### Required action
Exact copies of the records below are needed, free of pictures.

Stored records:
================
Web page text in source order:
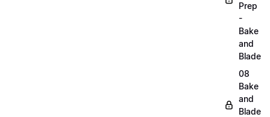
Prep
-
Bake
and
Blade
08
Bake
and
Blade
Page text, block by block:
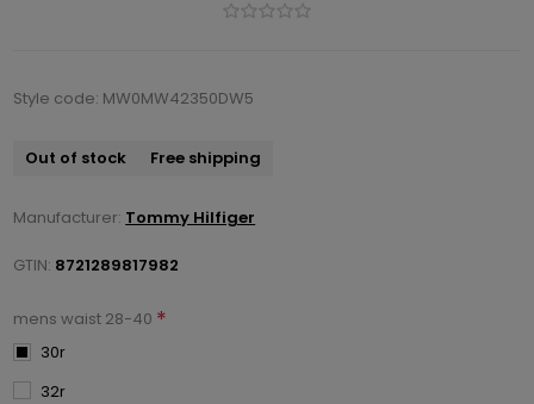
================
### Task result
Web page text in source order:
Prep
-
Bake
and
Blade
08
Bake
and
Blade
Page text, block by block:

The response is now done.